Brad also represents publicly and privately held companies and private equity investors in the management of their portfolio companies in connection with a variety of commercial transactions, including mergers and acquisitions, employment matters, senior secured and subordinated debt offerings and refinancings, mezzanine debt offerings, high-yield note offerings, public equity offerings, workouts, and corporate reorganizations.
Honors and Awards
In 2013, Brad was selected as a New York Law Journal Rising Star.
Activities
Mr. Vaiana is a member of the Law360 Private Equity Editorial Advisory Board. He is also on the Board of The Newark Mentorship Movement and the Chairman of the Board of the SI Sandy Relief Fund.
Education
Mr.

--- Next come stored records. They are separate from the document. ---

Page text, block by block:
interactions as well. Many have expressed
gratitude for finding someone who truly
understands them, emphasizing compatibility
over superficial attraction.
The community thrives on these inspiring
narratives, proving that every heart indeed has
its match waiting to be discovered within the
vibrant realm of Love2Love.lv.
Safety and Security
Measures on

Vaiana received a B.A., cum laude, in Political Science and English Literature from Binghamton University in 1997 and a J.D., with honors, in 2000 from Emory University School of Law, where he was managing editor of the Emory Law Review.
Speeches and Publications
- “Risks and Challenges of Direct Investing,” Fall Forum for Private Investors, October 2012.
- “Risk Mitigation Strategies for Direct Investments in Private Companies,” Family Office Association Summer Global Summit, July 2012.
- “Protecting Your Firm From Antitrust Suits,” (co-author), Buyouts, February 2007.
- “Denying ‘No Reliance’ Clauses: How to Apply the Delaware Ruling in the ABRY-Providence Equality Partners Case,” (co-author), The Deal, March 2006.
- “Rolling the Dice; Reverse Break-Up Fees and Financing Outs—Will Private Equity Sponsors of Leveraged Public-to-Private Deals Continue to Absorb More of the Closing Risk?” (co-author), New York Journal, November 2005.